The following job responsibilities are common for individuals in orthodontist roles:

  • Evaluate new patients to recommend a treatment plan
  • Measure patient mouths and teeth to create or order braces, retainers, or mouth guards
  • Install braces and wires, and teach patients how to care for equipment
  • Follow up with patients frequently to monitor progress, tighten braces, and make adjustments
  • Manage office staff, including receptionists, technicians, and assistants

A Day in the Life of an Orthodontist

Orthodontists are dentists that specialize in straightening teeth. While the majority of the patients an orthodontist sees are pre-teens or teenagers, orthodontists may work with patients of all age groups—even adults sometimes get braces if they weren’t able to get their teeth straightened as children. Patients usually come to orthodontists through referrals from a general dentist. When new patients arrive, orthodontists evaluate the position of teeth to recommend a plan of action for treatment.
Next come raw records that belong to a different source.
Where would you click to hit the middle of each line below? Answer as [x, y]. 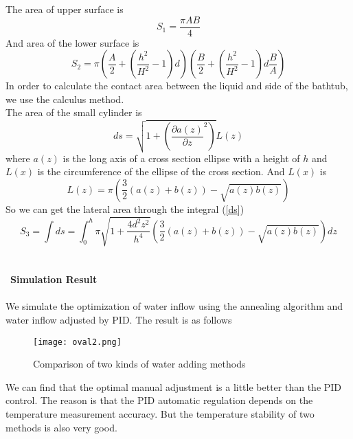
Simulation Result [54, 279]
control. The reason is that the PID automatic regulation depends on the [159, 400]
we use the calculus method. [65, 99]
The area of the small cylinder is [74, 112]
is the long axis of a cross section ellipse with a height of [181, 158]
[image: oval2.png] [77, 342]
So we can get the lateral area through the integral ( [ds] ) [125, 209]
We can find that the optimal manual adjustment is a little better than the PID [174, 386]
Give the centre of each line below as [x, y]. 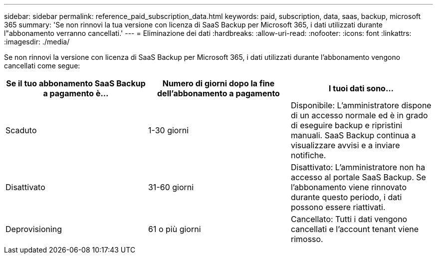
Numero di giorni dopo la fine [218, 83]
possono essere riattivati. [338, 207]
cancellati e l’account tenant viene [354, 229]
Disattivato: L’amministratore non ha [358, 167]
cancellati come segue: [42, 66]
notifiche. [308, 155]
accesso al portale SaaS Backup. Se [358, 177]
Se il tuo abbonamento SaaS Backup [76, 83]
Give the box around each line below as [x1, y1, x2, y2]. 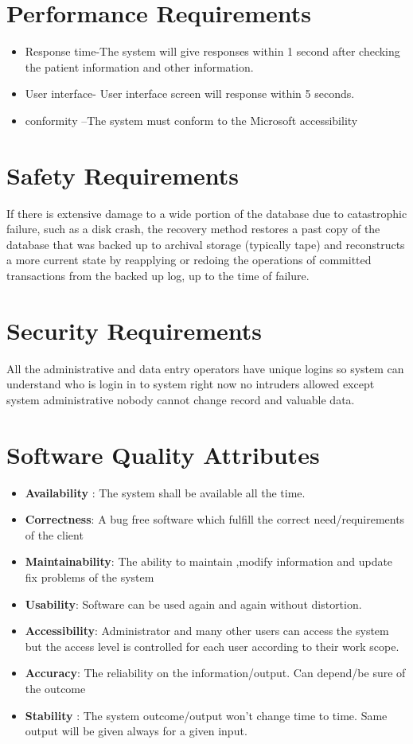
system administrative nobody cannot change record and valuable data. [6, 391, 355, 407]
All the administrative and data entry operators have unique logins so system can [6, 360, 404, 376]
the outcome [25, 680, 86, 696]
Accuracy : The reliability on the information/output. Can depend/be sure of [25, 664, 406, 681]
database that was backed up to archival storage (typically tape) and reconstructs [6, 236, 405, 252]
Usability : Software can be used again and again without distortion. [25, 595, 362, 612]
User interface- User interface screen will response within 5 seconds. [25, 85, 355, 102]
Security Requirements [6, 314, 262, 346]
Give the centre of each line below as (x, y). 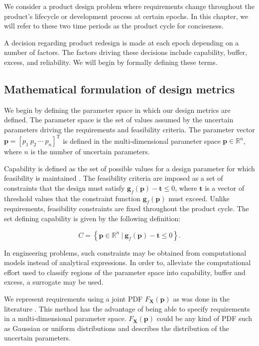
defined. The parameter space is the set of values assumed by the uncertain (119, 120)
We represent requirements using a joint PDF (73, 298)
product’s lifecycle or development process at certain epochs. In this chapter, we (126, 16)
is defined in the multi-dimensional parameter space (142, 141)
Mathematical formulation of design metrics (120, 89)
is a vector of (225, 187)
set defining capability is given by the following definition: (92, 218)
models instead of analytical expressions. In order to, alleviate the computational (128, 262)
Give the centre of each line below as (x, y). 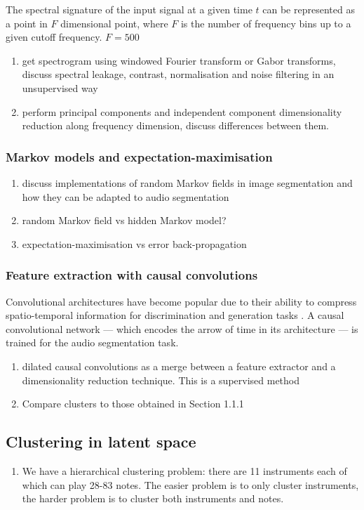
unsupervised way (60, 87)
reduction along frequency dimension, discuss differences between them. (176, 125)
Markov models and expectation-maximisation (139, 156)
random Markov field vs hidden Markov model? (124, 220)
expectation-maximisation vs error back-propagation (134, 243)
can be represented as (309, 9)
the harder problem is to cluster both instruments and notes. (153, 498)
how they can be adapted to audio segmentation (126, 196)
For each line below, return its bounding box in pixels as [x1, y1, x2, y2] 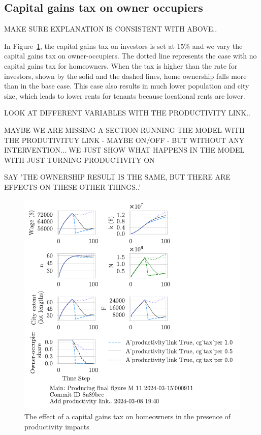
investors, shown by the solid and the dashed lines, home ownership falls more [4, 70, 247, 81]
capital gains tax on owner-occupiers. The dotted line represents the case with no [4, 50, 257, 61]
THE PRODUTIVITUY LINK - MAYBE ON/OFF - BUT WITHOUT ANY [4, 134, 245, 145]
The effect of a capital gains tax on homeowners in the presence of [24, 411, 231, 421]
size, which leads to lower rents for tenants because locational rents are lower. [4, 90, 245, 101]
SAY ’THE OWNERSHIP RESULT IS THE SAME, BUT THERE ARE [4, 171, 231, 182]
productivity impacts [24, 421, 89, 431]
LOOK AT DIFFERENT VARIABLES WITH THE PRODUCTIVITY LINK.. [4, 107, 250, 118]
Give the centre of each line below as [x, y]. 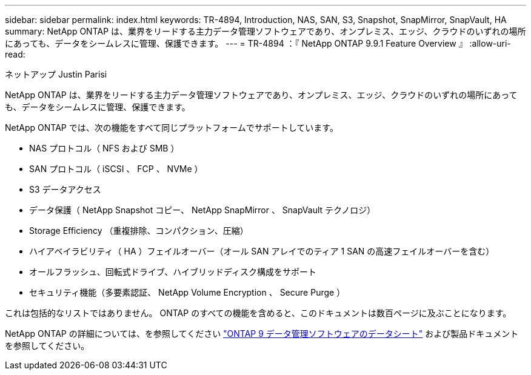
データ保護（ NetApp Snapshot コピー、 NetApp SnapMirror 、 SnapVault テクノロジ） [202, 210]
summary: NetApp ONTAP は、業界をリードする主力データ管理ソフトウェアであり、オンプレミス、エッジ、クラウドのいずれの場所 [265, 31]
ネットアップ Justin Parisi [56, 74]
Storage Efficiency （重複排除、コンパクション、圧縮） [139, 231]
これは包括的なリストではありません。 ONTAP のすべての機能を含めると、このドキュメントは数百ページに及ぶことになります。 [258, 313]
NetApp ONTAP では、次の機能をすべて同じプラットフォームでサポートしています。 [172, 128]
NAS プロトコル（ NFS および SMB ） [104, 148]
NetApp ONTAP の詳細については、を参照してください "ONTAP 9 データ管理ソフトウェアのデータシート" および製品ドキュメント [262, 334]
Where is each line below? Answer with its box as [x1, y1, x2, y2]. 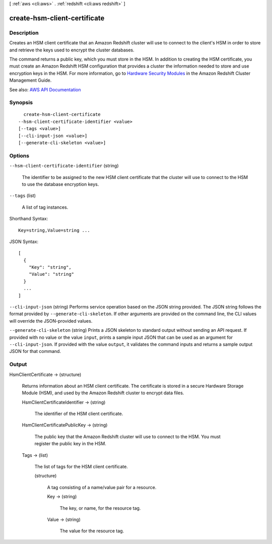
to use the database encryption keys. [22, 181, 99, 187]
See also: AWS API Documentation [9, 86, 81, 93]
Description [9, 29, 39, 36]
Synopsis [9, 99, 33, 106]
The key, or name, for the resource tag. [59, 505, 141, 511]
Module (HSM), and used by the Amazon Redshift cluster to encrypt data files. [22, 390, 184, 396]
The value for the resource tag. [59, 528, 124, 534]
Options [9, 152, 30, 159]
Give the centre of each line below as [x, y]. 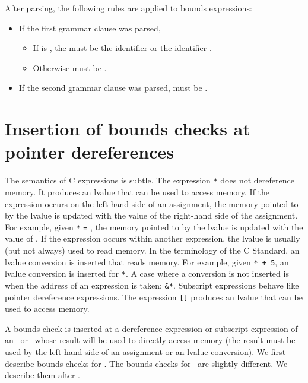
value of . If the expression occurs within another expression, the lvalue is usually [153, 238]
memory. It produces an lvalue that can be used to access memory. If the [137, 191]
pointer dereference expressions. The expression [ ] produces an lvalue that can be [154, 297]
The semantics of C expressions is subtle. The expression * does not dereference [150, 180]
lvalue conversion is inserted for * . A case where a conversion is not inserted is [147, 273]
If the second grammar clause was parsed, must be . [113, 88]
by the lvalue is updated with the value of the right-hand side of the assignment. [151, 215]
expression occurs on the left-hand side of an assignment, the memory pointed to [152, 203]
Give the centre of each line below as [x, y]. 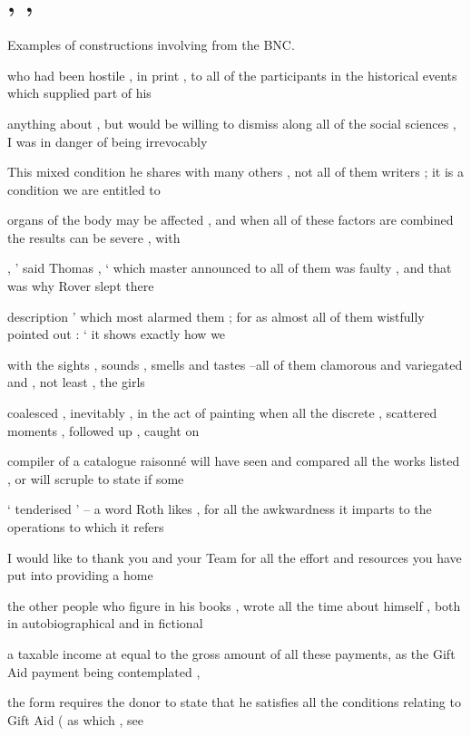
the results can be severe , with [94, 237]
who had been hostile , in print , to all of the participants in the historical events [232, 75]
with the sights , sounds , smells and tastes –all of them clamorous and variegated [235, 364]
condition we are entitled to [84, 189]
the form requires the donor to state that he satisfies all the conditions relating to [234, 702]
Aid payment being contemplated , [104, 671]
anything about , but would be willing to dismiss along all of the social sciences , [232, 123]
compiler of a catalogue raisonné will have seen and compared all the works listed [234, 461]
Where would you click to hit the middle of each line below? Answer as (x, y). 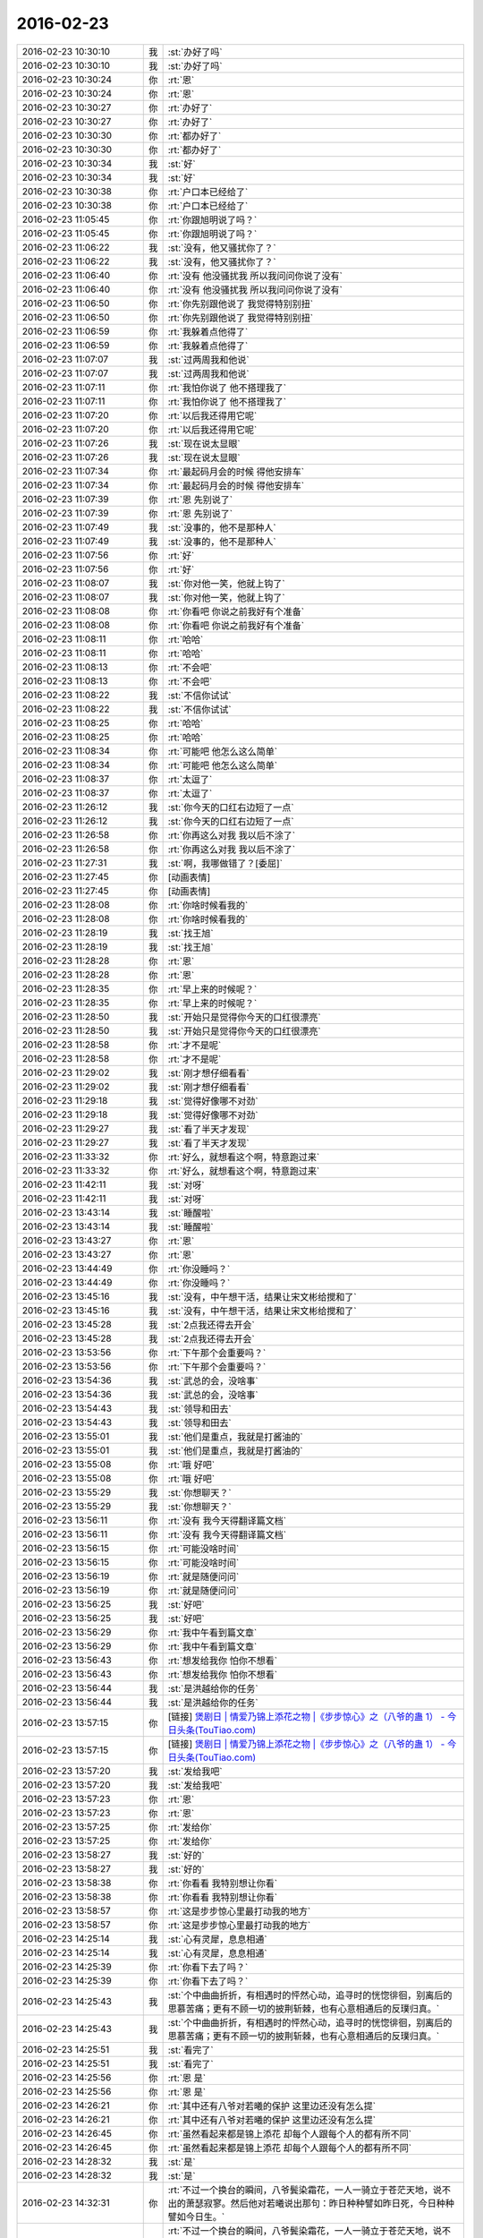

If patients need to be fitted for braces, retainers, mouth guards, or night guards, the orthodontist measures the patient’s mouth and teeth. This allows the orthodontist to order appropriately sized hardware from a dental laboratory. Once the equipment arrives from the laboratory, the orthodontist works to install the equipment in the patient’s mouth. This may include adhering braces to a patient’s teeth, installing wires, or simply ensuring that retainers, mouth guards, and night guards fit correctly.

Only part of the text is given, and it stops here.